Mechanisms: turning power into action

The output devices that react to redstone power — lighting up, opening barriers, exploding, pushing blocks, and moving items.

Wiring and logic decide *when* a signal arrives; mechanisms decide *what happens* when it does. These are the output devices at the end of a circuit — they take power from any adjacent redstone source and perform an action. Some react the instant they are powered, others fire only on a rising edge (the moment power switches from off to on), so it pays to know which is which. Here is the whole group, organized by what they do.

Lights and indicators

These light up to show a signal — useful as circuit readouts or for triggering observers.

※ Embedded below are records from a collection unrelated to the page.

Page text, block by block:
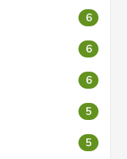
6
6
6
5
5
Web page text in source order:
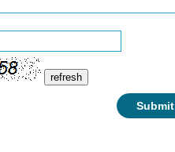
refresh
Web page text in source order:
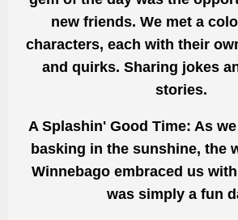
new friends. We met a
characters, each with their
and quirks. Sharing jokes
stories.
A Splashin' Good Time: As
basking in the sunshine, the
Winnebago embraced us
was simply a fun
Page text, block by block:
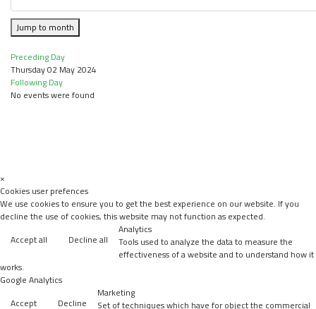
Jump to month
Preceding Day
Thursday 02 May 2024
Following Day
No events were found
×
Cookies user prefences
We use cookies to ensure you to get the best experience on our website. If you
decline the use of cookies, this website may not function as expected.
Accept all
Decline all
Analytics
Tools used to analyze the data to measure the
effectiveness of a website and to understand how it
works.
Google Analytics
Accept
Decline
Marketing
Set of techniques which have for object the commercial
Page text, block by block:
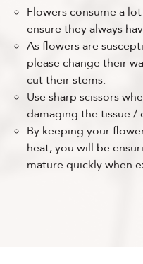
Flowers consume a
ensure they always
As flowers are
please change their
cut their stems.
Use sharp scissors
damaging the tissue /
By keeping your
heat, you will be
mature quickly when

  • Redstone Lamp — lights instantly when powered from any direction (strong or weak, level ≥1), then turns off after a 2-tick delay once unpowered. A lamp keeps its lit state when a piston pushes it, so a pushed lamp keeps glowing for its remaining off-delay.
  • Copper Bulb — a built-in T flip-flop: each rising power edge *toggles* it on or off, and it holds that state until the next pulse. A comparator reads 15 off a lit bulb no matter how oxidized it is.
  • Note Block — conductive like a solid block: once it is powered, it powers adjacent redstone dust at that level and activates the mechanisms around it. There is no sound or note pitch in this engine, and a comparator behind one reads it as an ordinary block, not a pitch.

Barriers

All three open while powered and close when unpowered — power level ≥1 from any direction is enough. In this engine their open/closed state is render-only and read-only; it has no game effect, so pistons and blocks pass straight through.

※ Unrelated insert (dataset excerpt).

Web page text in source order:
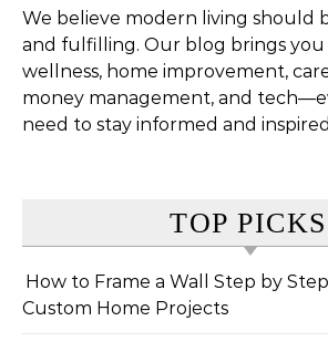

  • Door — opens while powered, closes when power drops.
  • Trapdoor — opens and closes instantly with no delay, unlike the lamp's delayed off.
  • Fence Gate — behaves identically to the door and trapdoor in the power domain.

Demolition

  • TNT — primes on a rising power edge, counts down 8 ticks, then detonates and clears every block within a 1-block radius (Chebyshev). Any TNT caught in the blast is re-lit with a 2-tick fuse instead of being destroyed, which is what chains explosions together.

Block movers

Pistons turn a signal into motion. Both face all 6 directions and push up to 12 connected blocks one cell forward — exceed that limit and the piston refuses to extend at all.

  • Piston — extends when powered (directly, or by quasi-connectivity from the block above) and pushes the line forward; on retract it leaves the pushed blocks stranded. It destroys fragile parts (dust, levers, torches) in its path.
  • Sticky Piston — pushes like a normal piston, and on retract pulls the single block in front of its head back one space. It pulls only that one block; if it is immovable (a piston, comparator, or container), the pull fails silently.
Automatic door: a pressure plate drives a sticky piston, showing how a mechanism turns a trigger into a working device.View & run →

Item handlers

These move items rather than blocks. The first three eject on a rising power edge and face all 6 directions; the hopper runs on its own clock and is controlled by power instead.

  • Dispenser — ejects one item into the world on a rising edge. It always ejects to the void, never into a container — only droppers and crafters can feed containers.
  • Dropper — ejects one item on a rising edge. If a container sits in the block it faces, the item moves into it (kept if the container is full); otherwise it ejects into the world.
  • Crafter — ejects one item on a rising edge, just like a dropper — into a facing container or else the world. A comparator reads its fullness (015) from the rear.
  • Hopper — pushes one item into the container it faces and pulls one from the container above, both on a 4-tick cooldown. Power it from any adjacent source to lock it and freeze all transfers mid-stream.